> ABOUT THIS EXERCISE: Omit every picture, then give all the entries again exactly.
BEGIN
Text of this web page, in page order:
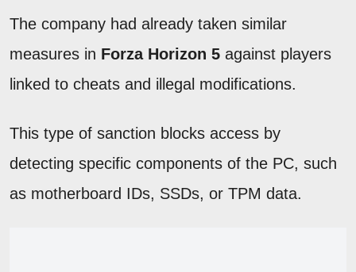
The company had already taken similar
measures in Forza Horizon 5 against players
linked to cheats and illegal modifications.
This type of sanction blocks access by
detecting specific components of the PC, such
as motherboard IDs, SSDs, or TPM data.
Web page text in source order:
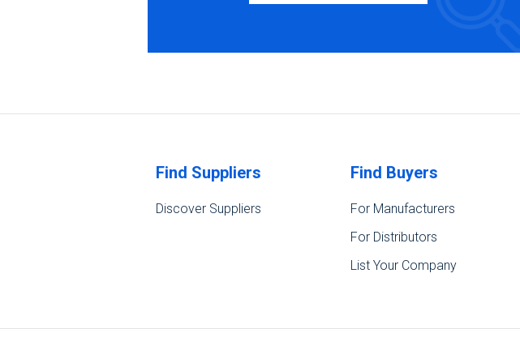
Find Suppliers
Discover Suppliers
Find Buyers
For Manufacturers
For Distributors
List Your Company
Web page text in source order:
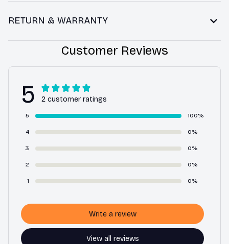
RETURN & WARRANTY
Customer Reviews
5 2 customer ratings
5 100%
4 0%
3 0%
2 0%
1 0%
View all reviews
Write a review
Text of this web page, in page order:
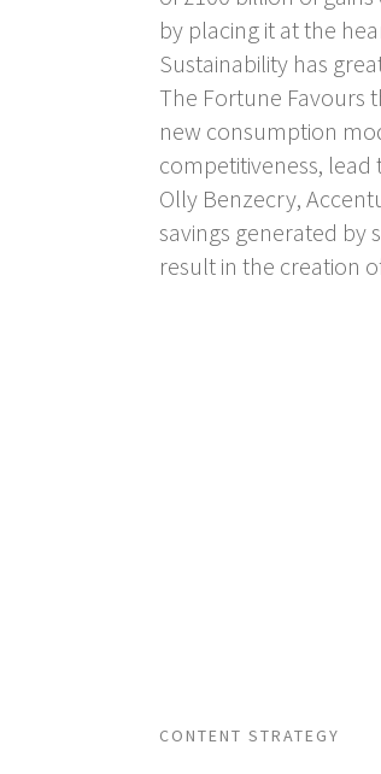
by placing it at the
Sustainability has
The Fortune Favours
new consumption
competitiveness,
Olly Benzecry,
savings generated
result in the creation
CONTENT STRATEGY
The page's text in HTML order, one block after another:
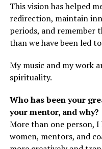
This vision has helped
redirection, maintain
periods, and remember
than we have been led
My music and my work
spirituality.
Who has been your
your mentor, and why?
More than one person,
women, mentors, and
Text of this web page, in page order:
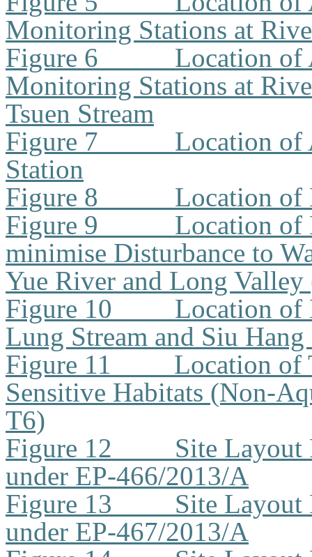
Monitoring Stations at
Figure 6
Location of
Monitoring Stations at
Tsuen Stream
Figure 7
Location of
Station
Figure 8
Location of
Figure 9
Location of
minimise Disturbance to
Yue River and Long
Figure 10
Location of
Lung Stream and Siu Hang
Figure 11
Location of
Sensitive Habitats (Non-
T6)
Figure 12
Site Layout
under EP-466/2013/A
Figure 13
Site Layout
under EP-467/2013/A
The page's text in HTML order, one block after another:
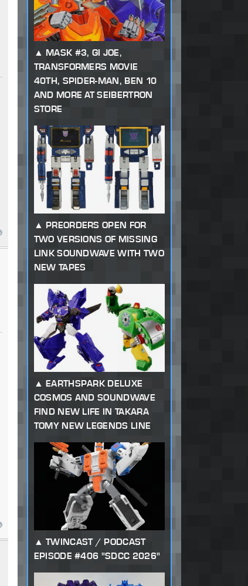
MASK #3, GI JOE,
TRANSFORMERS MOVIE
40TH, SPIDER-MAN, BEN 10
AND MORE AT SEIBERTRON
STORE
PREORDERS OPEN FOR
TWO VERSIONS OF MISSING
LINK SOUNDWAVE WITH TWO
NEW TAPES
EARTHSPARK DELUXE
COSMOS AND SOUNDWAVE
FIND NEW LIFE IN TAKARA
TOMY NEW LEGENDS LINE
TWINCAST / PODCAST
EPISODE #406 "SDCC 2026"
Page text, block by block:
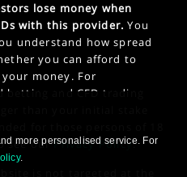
END
> WRITTEN SOLUTION:
Text of this web page, in page order:
The company had already taken similar
measures in Forza Horizon 5 against players
linked to cheats and illegal modifications.
This type of sanction blocks access by
detecting specific components of the PC, such
as motherboard IDs, SSDs, or TPM data.
Web page text in source order:
Find Suppliers
Discover Suppliers
Find Buyers
For Manufacturers
For Distributors
List Your Company
Web page text in source order:
RETURN & WARRANTY
Customer Reviews
5 2 customer ratings
5 100%
4 0%
3 0%
2 0%
1 0%
View all reviews
Write a review
Text of this web page, in page order:
by placing it at the
Sustainability has
The Fortune Favours
new consumption
competitiveness,
Olly Benzecry,
savings generated
result in the creation
CONTENT STRATEGY
The page's text in HTML order, one block after another:
This vision has helped
redirection, maintain
periods, and remember
than we have been led
My music and my work
spirituality.
Who has been your
your mentor, and why?
More than one person,
women, mentors, and
Text of this web page, in page order:
Monitoring Stations at
Figure 6
Location of
Monitoring Stations at
Tsuen Stream
Figure 7
Location of
Station
Figure 8
Location of
Figure 9
Location of
minimise Disturbance to
Yue River and Long
Figure 10
Location of
Lung Stream and Siu Hang
Figure 11
Location of
Sensitive Habitats (Non-
T6)
Figure 12
Site Layout
under EP-466/2013/A
Figure 13
Site Layout
under EP-467/2013/A
The page's text in HTML order, one block after another:
MASK #3, GI JOE,
TRANSFORMERS MOVIE
40TH, SPIDER-MAN, BEN 10
AND MORE AT SEIBERTRON
STORE
PREORDERS OPEN FOR
TWO VERSIONS OF MISSING
LINK SOUNDWAVE WITH TWO
NEW TAPES
EARTHSPARK DELUXE
COSMOS AND SOUNDWAVE
FIND NEW LIFE IN TAKARA
TOMY NEW LEGENDS LINE
TWINCAST / PODCAST
EPISODE #406 "SDCC 2026"
Page text, block by block:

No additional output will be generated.